Hacker News new | ask | show | jobs
by rajvarkala 179 days ago
Understood.

Take for instance, customer support Agent , that is supposed to resolve tickets. Assuming it resolves around 30% tickets by an objective measure. Do you think that cannot be captured and agreed upon by both sides?

3 comments

Already, today, human customer support agents' performance is measured in ticket resolution, and the Goodhart's Law consequences of that are trivial visible to anyone that's ever tried to get a ticket actually resolved, as opposed to simply marked "resolved" in a ticketing system somewhere…
We just give today's human performance metrics to AI agents.

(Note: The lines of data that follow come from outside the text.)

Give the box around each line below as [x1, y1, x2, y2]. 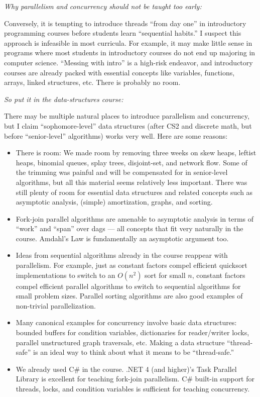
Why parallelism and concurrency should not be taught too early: [4, 1, 202, 11]
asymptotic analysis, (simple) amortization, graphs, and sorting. [16, 196, 213, 207]
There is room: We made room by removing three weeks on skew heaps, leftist [16, 147, 256, 158]
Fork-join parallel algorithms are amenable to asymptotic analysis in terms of [16, 213, 254, 224]
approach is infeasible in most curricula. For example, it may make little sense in [4, 37, 252, 48]
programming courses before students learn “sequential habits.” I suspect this [4, 28, 241, 38]
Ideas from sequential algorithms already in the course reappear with [16, 250, 228, 260]
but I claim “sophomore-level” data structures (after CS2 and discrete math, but [4, 120, 252, 131]
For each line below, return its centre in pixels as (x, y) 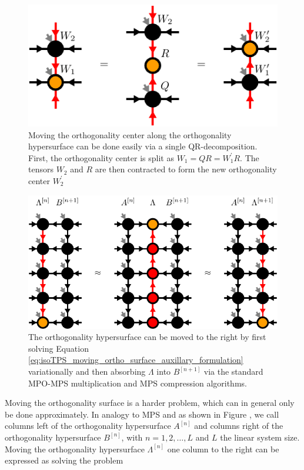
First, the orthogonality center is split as (101, 157)
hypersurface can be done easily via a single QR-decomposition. (143, 146)
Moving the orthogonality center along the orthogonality (130, 134)
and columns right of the (239, 426)
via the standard (233, 371)
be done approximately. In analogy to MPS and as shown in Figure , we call (142, 414)
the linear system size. (260, 437)
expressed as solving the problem (64, 460)
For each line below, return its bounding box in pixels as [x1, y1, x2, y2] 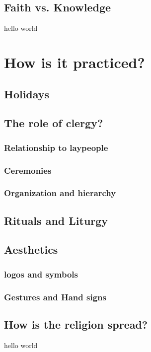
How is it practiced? [4, 52, 145, 72]
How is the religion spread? [4, 316, 148, 332]
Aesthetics [4, 242, 58, 257]
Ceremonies [4, 164, 52, 176]
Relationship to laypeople [4, 141, 108, 153]
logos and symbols [4, 268, 78, 280]
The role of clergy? [4, 115, 103, 131]
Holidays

AI agent developers internally have a metric they are targeting to improve. That itself violates goodhart law.

You get what you measure. The bot might be really bad and customers close the chat and it gets counted as success etc.
The same applies to human agents as well. Humans are incentivised differently ? How?

The same oversight mechanism that applies to humans cannot correct the flaws of AI agents?

Except the meta reason for employing AI for these use cases is to stop employing the humans?
At scale? Programmatically? In a way that actually saves time and doesn't create billing conflict (that always happens to benefit the LLM vendor)?

No I do not.

Interesting. Let's take the case of infra spend on AWS. Amazon says you invoked serverless calls 100k times and you are charged for it. How are you trusting them?
The comparison doesn't quite hold because AWS is a utility; they aren't an arbiter of quality. Amazon charges for a serverless call regardless of whether your code worked or crashed. You pay for the effort (compute), which is verifiable and binary.

Once you shift to billing for outcomes like "resolutions," the vendor switches from a utility provider to the judge and jury of their own performance. At scale, that creates a "fox guarding the henhouse" dynamic. The friction of auditing those outcomes to ensure they aren't just Goodharted metrics eventually offsets the simplicity the model promises. Frankly, I just cannot and will not trust the judgment of tech companies who evangelize their own LLM outputs.

How do you verify AWS charges? By inspecting logs? There goes the arbiter.

I get the binary part. The biggest difference is the subjective component of outcome? However, a tech provider - especially Agent provider - has to bring down the subjective to a quantitative metric when selling. If that cannot be done, I am not sure what we are going to be buying from Agent builders/providers?